TECHNOLOGY
Vehicle-to-grid pilots show how parked EVs could send electricity back to the grid and help stabilize power systems
4 Mar 2026

Electric vehicles may soon do more than carry people from one place to another. Across the United States, automakers, utilities, and energy tech companies are exploring how connected EVs could help stabilize the power grid.
A pilot project in Texas offers a glimpse of that future. Toyota is working with transmission utility Oncor and energy platform developer Fermata Energy to test vehicle-to-grid charging. The system allows electric vehicles to send electricity back to the grid when demand spikes. Software tracks grid conditions, power prices, and vehicle availability, then decides when cars should charge or release energy.
The idea is simple but powerful. Most electric vehicles spend long stretches parked, leaving their batteries idle. With bidirectional chargers, utilities can tap that stored energy and use it when the grid needs extra supply.
Software makes the whole system possible.

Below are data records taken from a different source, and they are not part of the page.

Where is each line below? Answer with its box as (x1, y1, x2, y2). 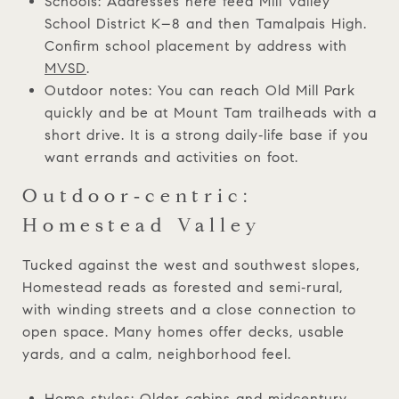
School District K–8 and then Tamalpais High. (44, 14, 367, 32)
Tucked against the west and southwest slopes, (22, 256, 360, 273)
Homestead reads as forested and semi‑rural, (22, 278, 343, 296)
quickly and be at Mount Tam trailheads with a (44, 103, 377, 121)
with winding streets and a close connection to (22, 300, 356, 318)
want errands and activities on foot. (44, 148, 298, 166)
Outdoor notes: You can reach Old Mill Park (44, 81, 355, 99)
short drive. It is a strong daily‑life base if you (44, 126, 369, 143)
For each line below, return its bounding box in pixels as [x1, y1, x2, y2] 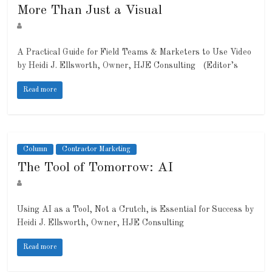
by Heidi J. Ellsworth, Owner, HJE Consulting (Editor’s [17, 61, 239, 70]
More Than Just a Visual [17, 4, 163, 18]
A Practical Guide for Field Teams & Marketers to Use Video [17, 48, 252, 57]
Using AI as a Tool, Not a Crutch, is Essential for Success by [17, 205, 254, 214]
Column [23, 146, 48, 154]
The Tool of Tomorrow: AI [17, 161, 174, 175]
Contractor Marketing [62, 146, 131, 154]
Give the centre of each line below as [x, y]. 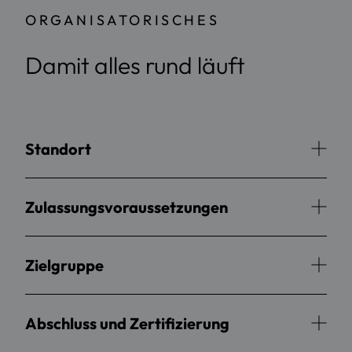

Advanced platforms analyze data from thousands of vehicles and grid signals in near real time. They determine when energy should flow into batteries and when it should flow back to the grid. This effectively turns EV fleets into flexible energy assets.
The potential scale is hard to ignore. Toyota says large EV fleets could collectively supply electricity comparable to a traditional power plant. That kind of distributed capacity could help utilities balance supply and demand as renewable energy becomes a bigger part of the mix.
Utilities are watching closely. Electricity demand is expected to climb as transportation electrifies and data centers multiply. Vehicle-to-grid technology offers a way to strengthen the grid using energy that is already sitting in EV batteries.
There are still hurdles to clear. Experts point to questions about battery wear, cybersecurity, and the regulatory rules that must evolve before EV owners can widely sell power back to the grid. Yet early pilot programs suggest the concept is gaining traction.
If the experiments succeed, electric cars may reshape more than transportation. Millions of parked vehicles could quietly form a vast network that helps keep the lights on.